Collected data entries
================

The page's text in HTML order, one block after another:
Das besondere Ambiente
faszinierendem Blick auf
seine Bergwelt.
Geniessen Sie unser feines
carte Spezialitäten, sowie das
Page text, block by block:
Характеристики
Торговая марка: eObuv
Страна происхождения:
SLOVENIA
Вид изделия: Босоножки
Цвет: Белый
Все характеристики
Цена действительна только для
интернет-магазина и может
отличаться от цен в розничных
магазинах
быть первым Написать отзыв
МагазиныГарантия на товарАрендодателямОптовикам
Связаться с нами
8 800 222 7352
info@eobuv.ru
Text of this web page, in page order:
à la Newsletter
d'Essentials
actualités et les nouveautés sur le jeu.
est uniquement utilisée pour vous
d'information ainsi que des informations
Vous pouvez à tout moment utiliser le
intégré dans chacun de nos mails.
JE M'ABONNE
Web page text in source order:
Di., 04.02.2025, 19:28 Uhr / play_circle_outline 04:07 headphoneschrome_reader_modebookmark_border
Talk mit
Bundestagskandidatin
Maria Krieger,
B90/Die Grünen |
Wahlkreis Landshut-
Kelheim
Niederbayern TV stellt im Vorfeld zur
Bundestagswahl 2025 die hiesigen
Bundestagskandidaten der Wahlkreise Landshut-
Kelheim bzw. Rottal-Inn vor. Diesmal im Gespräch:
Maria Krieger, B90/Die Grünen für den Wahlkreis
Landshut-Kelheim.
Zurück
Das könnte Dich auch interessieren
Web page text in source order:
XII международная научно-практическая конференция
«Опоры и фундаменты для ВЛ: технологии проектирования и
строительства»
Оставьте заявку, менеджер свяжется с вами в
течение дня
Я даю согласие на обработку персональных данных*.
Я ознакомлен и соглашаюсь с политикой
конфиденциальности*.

================

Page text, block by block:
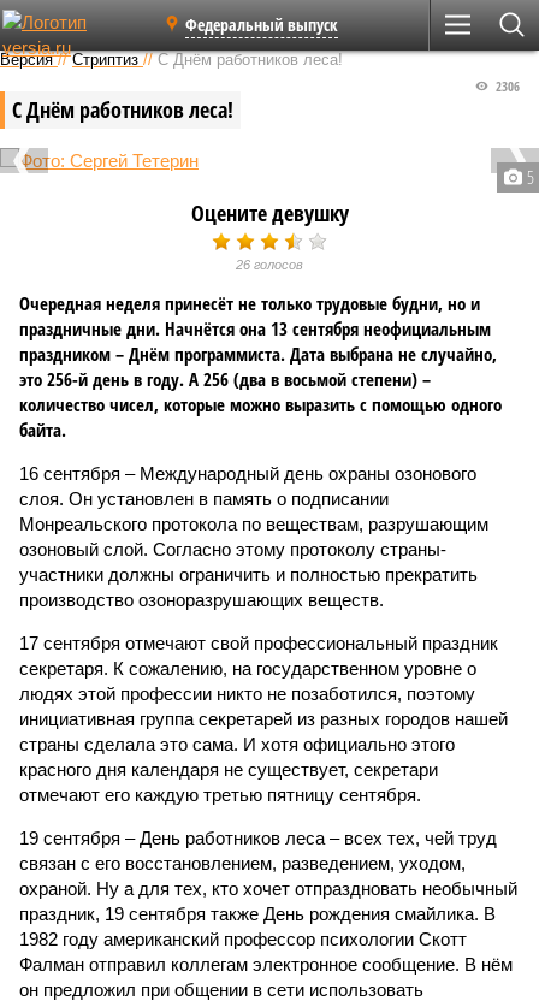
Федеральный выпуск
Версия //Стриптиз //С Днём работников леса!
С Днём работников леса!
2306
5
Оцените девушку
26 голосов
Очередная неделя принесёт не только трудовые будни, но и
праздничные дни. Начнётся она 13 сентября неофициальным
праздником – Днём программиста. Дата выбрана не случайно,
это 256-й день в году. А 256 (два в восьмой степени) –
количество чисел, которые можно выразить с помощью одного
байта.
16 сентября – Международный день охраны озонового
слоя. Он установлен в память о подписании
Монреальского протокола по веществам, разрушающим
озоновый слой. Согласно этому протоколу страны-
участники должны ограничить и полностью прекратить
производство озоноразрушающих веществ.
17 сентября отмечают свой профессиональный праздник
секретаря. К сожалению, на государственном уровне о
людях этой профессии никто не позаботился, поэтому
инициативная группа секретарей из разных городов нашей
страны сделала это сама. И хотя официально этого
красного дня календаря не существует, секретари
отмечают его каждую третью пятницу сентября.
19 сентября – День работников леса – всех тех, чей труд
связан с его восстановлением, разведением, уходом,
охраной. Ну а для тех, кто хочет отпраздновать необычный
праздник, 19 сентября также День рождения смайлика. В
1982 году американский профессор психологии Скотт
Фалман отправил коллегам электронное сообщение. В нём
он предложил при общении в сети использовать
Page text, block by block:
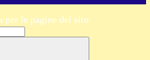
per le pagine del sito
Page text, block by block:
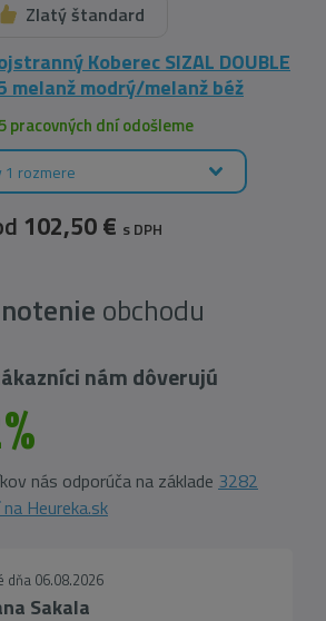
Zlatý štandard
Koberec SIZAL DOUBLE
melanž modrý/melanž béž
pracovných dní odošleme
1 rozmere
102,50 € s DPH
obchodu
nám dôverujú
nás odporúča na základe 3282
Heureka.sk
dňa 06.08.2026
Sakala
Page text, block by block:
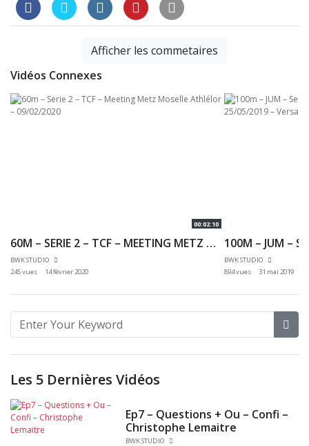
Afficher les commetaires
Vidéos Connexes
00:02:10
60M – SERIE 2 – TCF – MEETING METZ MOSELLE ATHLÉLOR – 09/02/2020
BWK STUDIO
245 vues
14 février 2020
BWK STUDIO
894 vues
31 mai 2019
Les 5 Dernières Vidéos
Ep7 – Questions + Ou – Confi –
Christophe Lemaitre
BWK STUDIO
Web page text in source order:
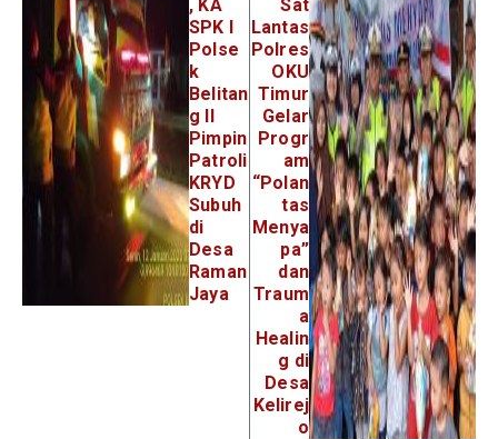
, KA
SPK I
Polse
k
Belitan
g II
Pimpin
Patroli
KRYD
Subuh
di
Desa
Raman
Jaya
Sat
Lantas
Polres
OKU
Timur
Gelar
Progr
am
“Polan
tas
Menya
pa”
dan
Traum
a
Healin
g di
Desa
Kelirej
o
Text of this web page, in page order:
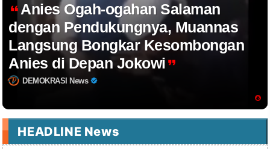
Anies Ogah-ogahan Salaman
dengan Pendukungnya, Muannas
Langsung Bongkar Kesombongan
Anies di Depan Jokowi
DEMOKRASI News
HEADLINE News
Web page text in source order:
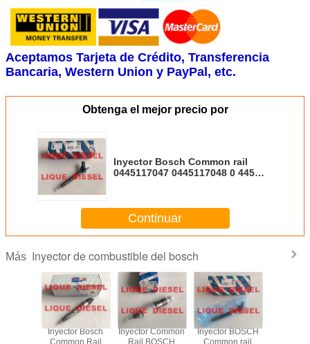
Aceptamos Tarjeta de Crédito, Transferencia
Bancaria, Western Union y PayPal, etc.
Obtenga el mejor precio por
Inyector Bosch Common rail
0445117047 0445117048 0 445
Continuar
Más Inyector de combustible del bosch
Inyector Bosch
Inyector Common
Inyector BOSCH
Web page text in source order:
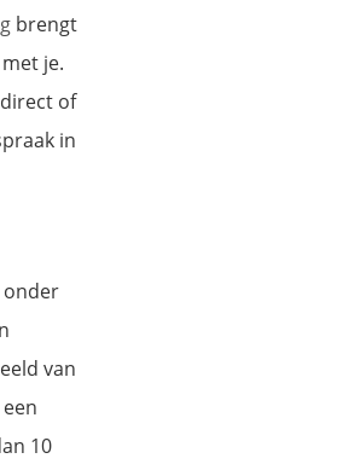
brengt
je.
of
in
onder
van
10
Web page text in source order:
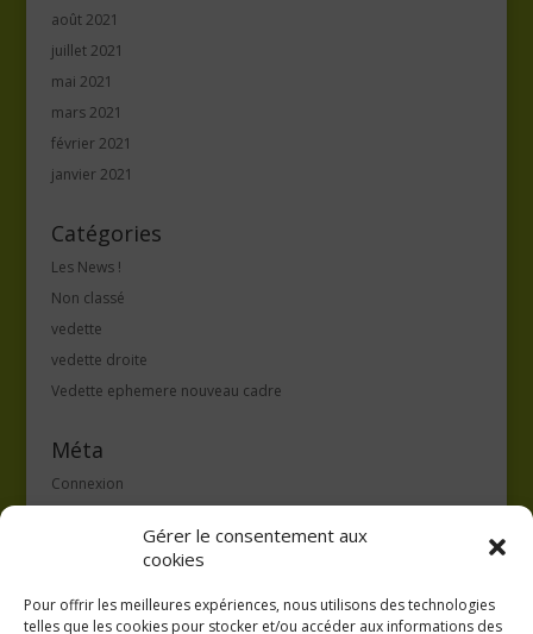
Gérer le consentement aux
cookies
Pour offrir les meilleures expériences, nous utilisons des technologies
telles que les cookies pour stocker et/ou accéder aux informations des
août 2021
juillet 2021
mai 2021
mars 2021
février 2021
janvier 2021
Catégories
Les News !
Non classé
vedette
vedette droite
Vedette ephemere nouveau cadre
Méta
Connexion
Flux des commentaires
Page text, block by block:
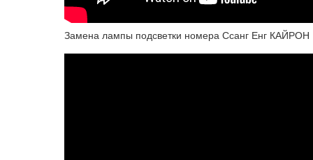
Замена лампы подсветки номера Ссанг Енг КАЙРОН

================

What is the number of lines in the records holding "Vidéos"? Give the number alone.

→ EXERCISE RESPONSE:
2